== Input data ==

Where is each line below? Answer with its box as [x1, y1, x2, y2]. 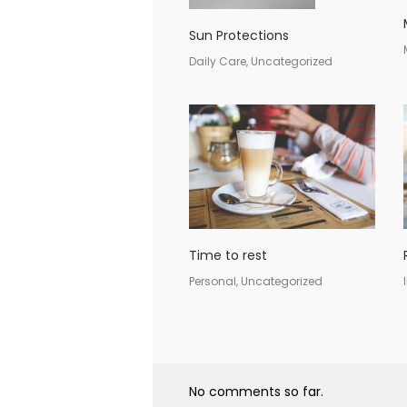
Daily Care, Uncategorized [189, 54, 333, 69]
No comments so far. [189, 382, 323, 401]
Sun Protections [189, 26, 289, 45]
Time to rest [189, 246, 267, 264]
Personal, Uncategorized [189, 273, 323, 289]

===

**What this task involves**
Your answer should consist only of the count of lines in the data that contain "Uncategorized".

**Response area**
2